(Source information begins)

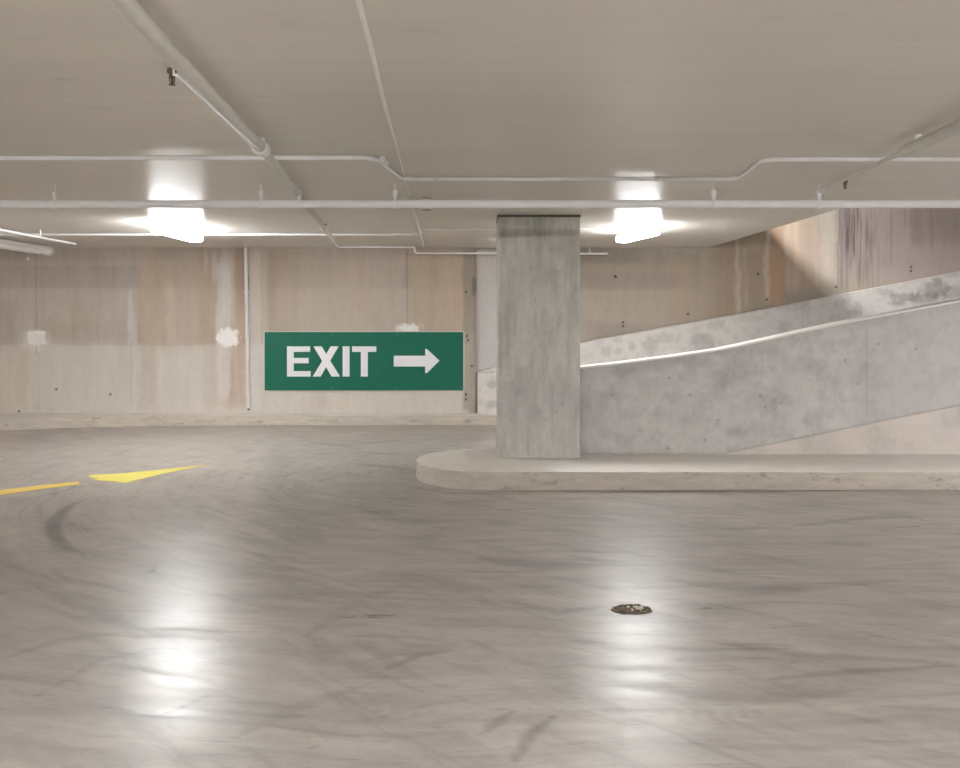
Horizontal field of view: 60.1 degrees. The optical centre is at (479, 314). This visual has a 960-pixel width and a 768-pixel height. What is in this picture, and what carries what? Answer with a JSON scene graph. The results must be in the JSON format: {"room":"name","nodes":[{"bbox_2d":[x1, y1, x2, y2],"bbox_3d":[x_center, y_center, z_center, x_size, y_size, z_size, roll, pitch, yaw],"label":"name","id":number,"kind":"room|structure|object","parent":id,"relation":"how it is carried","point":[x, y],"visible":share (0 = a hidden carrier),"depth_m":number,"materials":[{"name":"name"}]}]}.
{"room":"parking garage","nodes":[
{"label":"parking garage","id":0,"kind":"room"},
{"bbox_2d":[0,425,959,767],"bbox_3d":[2.700,1.600,1.980,24.600,0.200,19.960,0,0,0],"label":"floor","id":1,"kind":"structure","parent":0,"point":[296,596],"depth_m":4.16,"materials":[{"name":"concrete"}]},
{"bbox_2d":[0,482,78,494],"bbox_3d":[-4.223,1.498,6.863,1.704,0.002,0.292,0,0,-36],"label":"painted line","id":2,"kind":"object","parent":1,"relation":"on","point":[23,489],"visible":1,"depth_m":7.20,"materials":[{"name":"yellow paint"}]},
{"bbox_2d":[89,465,202,482],"bbox_3d":[-3.062,1.498,7.785,1.073,0.002,0.568,0,0,-30],"label":"painted arrow","id":3,"kind":"object","parent":1,"relation":"on","point":[133,476],"visible":1,"depth_m":7.74,"materials":[{"name":"yellow paint"}]},
{"bbox_2d":[0,413,496,430],"bbox_3d":[-4.140,1.435,9.902,10.880,0.130,3.405,0,0,0],"label":"kerb","id":4,"kind":"object","parent":1,"relation":"on","point":[8,421],"visible":0.79,"depth_m":11.30,"materials":[{"name":"concrete"}]},
{"bbox_2d":[611,604,651,614],"bbox_3d":[0.769,1.493,4.222,0.208,0.012,0.136,0,0,0],"label":"floor drain","id":5,"kind":"object","parent":1,"relation":"on","point":[636,609],"visible":1,"depth_m":4.21,"materials":[{"name":"metal"}]},
{"bbox_2d":[416,449,959,489],"bbox_3d":[7.056,1.423,7.730,15.289,0.154,1.220,0,0,0],"label":"traffic island","id":6,"kind":"object","parent":1,"relation":"on","point":[469,469],"visible":1,"depth_m":7.18,"materials":[{"name":"concrete"}]},
{"bbox_2d":[496,215,580,457],"bbox_3d":[0.563,0.201,8.118,0.798,2.290,0.604,0,0,0],"label":"pillar","id":7,"kind":"structure","parent":6,"relation":"on","point":[538,256],"depth_m":7.82,"materials":[{"name":"grey concrete"}]},
{"bbox_2d":[477,271,959,413],"bbox_3d":[6.233,-0.105,11.553,12.534,3.209,0.206,0,0,0],"label":"barrier","id":8,"kind":"object","parent":1,"relation":"on","point":[720,331],"visible":0.26,"depth_m":11.45,"materials":[{"name":"concrete"}]},
{"bbox_2d":[0,0,959,247],"bbox_3d":[2.700,-1.087,1.830,24.600,0.286,19.660,0,0,0],"label":"ceiling","id":9,"kind":"structure","parent":0,"point":[472,88],"depth_m":3.87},
{"bbox_2d":[0,239,53,255],"bbox_3d":[-5.778,-0.869,9.172,0.141,0.149,4.056,0,0,-1],"label":"drain pipe","id":10,"kind":"object","parent":9,"relation":"attached to","point":[47,250],"visible":1,"depth_m":10.52,"materials":[{"name":"white paint"}]},
{"bbox_2d":[0,229,75,244],"bbox_3d":[-4.820,-0.895,7.525,0.028,0.098,5.053,0,0,-2],"label":"pipe","id":11,"kind":"object","parent":9,"relation":"hanging from","point":[1,230],"visible":1,"depth_m":9.11,"materials":[{"name":"white metal"}]},
{"bbox_2d":[167,68,176,85],"bbox_3d":[-1.182,-0.912,3.185,0.038,0.063,0.037,0,0,0],"label":"sprinkler head","id":12,"kind":"object","parent":9,"relation":"attached to","point":[169,70],"visible":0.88,"depth_m":3.18},
{"bbox_2d":[150,222,202,241],"bbox_3d":[-3.200,-0.884,8.800,0.170,0.120,1.110,0,0,0],"label":"ceiling lamp","id":13,"kind":"object","parent":9,"relation":"attached to","point":[165,228],"visible":1,"depth_m":8.61,"materials":[{"name":"white paint"}]},
{"bbox_2d":[0,233,418,235],"bbox_3d":[-3.161,-0.928,9.540,4.943,0.031,0.025,0,0,0],"label":"conduit","id":14,"kind":"object","parent":9,"relation":"hanging from","point":[1,234],"visible":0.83,"depth_m":9.54,"materials":[{"name":"white metal"}]},
{"bbox_2d":[172,67,258,149],"bbox_3d":[-1.100,-0.890,3.557,0.021,0.108,1.298,0,0,-3],"label":"conduit","id":15,"kind":"object","parent":9,"relation":"hanging from","point":[173,69],"visible":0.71,"depth_m":3.33,"materials":[{"name":"white metal"}]},
{"bbox_2d":[108,0,339,247],"bbox_3d":[-1.286,-0.893,5.538,0.120,0.101,10.125,0,0,-6],"label":"pipe","id":16,"kind":"object","parent":9,"relation":"attached to","point":[132,11],"visible":0.97,"depth_m":3.05,"materials":[{"name":"metal"}]},
{"bbox_2d":[356,0,424,247],"bbox_3d":[-0.507,-0.932,5.854,0.075,0.042,10.727,0,0,-3],"label":"conduit","id":17,"kind":"object","parent":9,"relation":"attached to","point":[359,2],"visible":0.97,"depth_m":3.58,"materials":[{"name":"metal"}]},
{"bbox_2d":[339,246,607,254],"bbox_3d":[-0.087,-0.884,11.350,3.665,0.119,0.027,0,0,0],"label":"pipe","id":18,"kind":"object","parent":9,"relation":"hanging from","point":[413,247],"visible":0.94,"depth_m":11.34,"materials":[{"name":"white metal"}]},
{"bbox_2d":[0,184,959,210],"bbox_3d":[2.700,-0.849,6.000,24.580,0.191,0.082,0,0,0],"label":"pipe","id":19,"kind":"object","parent":9,"relation":"hanging from","point":[426,204],"visible":0.96,"depth_m":5.98,"materials":[{"name":"white metal"}]},
{"bbox_2d":[0,155,959,181],"bbox_3d":[2.700,-0.925,5.264,24.580,0.041,0.796,0,0,0],"label":"pipe","id":20,"kind":"object","parent":9,"relation":"attached to","point":[382,161],"visible":0.99,"depth_m":4.92,"materials":[{"name":"white metal"}]},
{"bbox_2d":[420,228,618,229],"bbox_3d":[0.410,-0.928,8.980,2.180,0.016,0.016,0,0,0],"label":"conduit","id":21,"kind":"object","parent":9,"relation":"attached to","point":[420,228],"visible":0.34,"depth_m":8.98,"materials":[{"name":"metal"}]},
{"bbox_2d":[616,225,659,241],"bbox_3d":[1.700,-0.884,9.000,0.150,0.120,0.910,0,0,-11],"label":"ceiling lamp","id":22,"kind":"object","parent":9,"relation":"attached to","point":[645,231],"visible":1,"depth_m":8.84,"materials":[{"name":"white paint"}]},
{"bbox_2d":[843,180,847,188],"bbox_3d":[2.552,-0.912,5.804,0.038,0.063,0.037,0,0,0],"label":"sprinkler head","id":23,"kind":"object","parent":9,"relation":"attached to","point":[845,182],"visible":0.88,"depth_m":5.80},
{"bbox_2d":[817,119,959,197],"bbox_3d":[2.167,-0.894,2.971,0.086,0.099,6.116,0,0,5],"label":"pipe","id":24,"kind":"object","parent":9,"relation":"hanging from","point":[920,142],"visible":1,"depth_m":4.31,"materials":[{"name":"metal"}]},
{"bbox_2d":[0,208,959,412],"bbox_3d":[2.700,-1.050,11.785,24.600,5.500,0.350,0,0,0],"label":"wall","id":25,"kind":"structure","parent":0,"point":[83,330],"depth_m":11.61,"materials":[{"name":"concrete"}]},
{"bbox_2d":[244,247,250,409],"bbox_3d":[-3.246,0.192,11.570,0.092,2.266,0.065,0,0,0],"label":"downpipe","id":26,"kind":"object","parent":25,"relation":"attached to","point":[246,291],"visible":1,"depth_m":11.55,"materials":[{"name":"white metal"}]},
{"bbox_2d":[263,331,464,391],"bbox_3d":[-1.621,0.649,11.597,2.812,0.845,0.025,0,0,0],"label":"exit sign","id":27,"kind":"object","parent":25,"relation":"attached to","point":[293,361],"visible":1,"depth_m":11.59,"materials":[{"name":"green metal"}]},
{"bbox_2d":[580,298,959,453],"bbox_3d":[6.600,-0.145,8.133,11.800,2.982,0.235,0,0,0],"label":"wall","id":28,"kind":"structure","parent":0,"point":[885,382],"depth_m":8.04,"materials":[{"name":"grey concrete"}]}
]}

(Source information ends)

Work instruction: Filter the records down to the lines that contain the string "parking", and copy those lines.

Result for this task:
{"room":"parking garage","nodes":[
{"label":"parking garage","id":0,"kind":"room"},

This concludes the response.